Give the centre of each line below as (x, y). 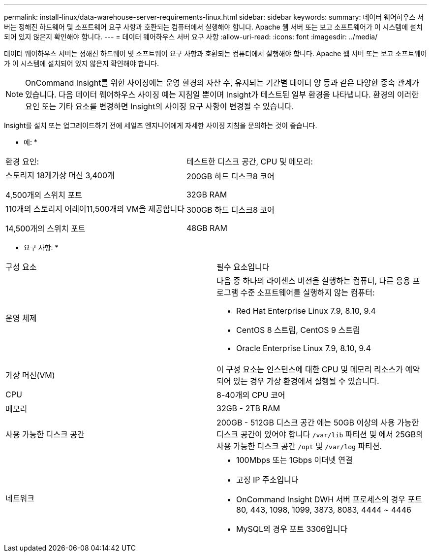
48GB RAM (207, 228)
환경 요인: (22, 162)
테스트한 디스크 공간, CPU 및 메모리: (249, 162)
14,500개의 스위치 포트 (46, 229)
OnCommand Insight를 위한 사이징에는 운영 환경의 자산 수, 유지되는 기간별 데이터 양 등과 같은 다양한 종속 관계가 (222, 83)
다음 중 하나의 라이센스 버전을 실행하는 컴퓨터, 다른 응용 (313, 281)
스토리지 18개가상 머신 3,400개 (60, 175)
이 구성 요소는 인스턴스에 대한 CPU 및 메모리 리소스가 (310, 369)

------------------------------------------------------------------------

[EXERCISE DETAILS]
Return the listing verbatim, pictures omitted.

[PROBLEM SOLUTION]
Give the centre of each line below as (x, y). 
48GB RAM (207, 228)
환경 요인: (22, 162)
테스트한 디스크 공간, CPU 및 메모리: (249, 162)
14,500개의 스위치 포트 (46, 229)
OnCommand Insight를 위한 사이징에는 운영 환경의 자산 수, 유지되는 기간별 데이터 양 등과 같은 다양한 종속 관계가 (222, 83)
다음 중 하나의 라이센스 버전을 실행하는 컴퓨터, 다른 응용 (313, 281)
스토리지 18개가상 머신 3,400개 (60, 175)
이 구성 요소는 인스턴스에 대한 CPU 및 메모리 리소스가 (310, 369)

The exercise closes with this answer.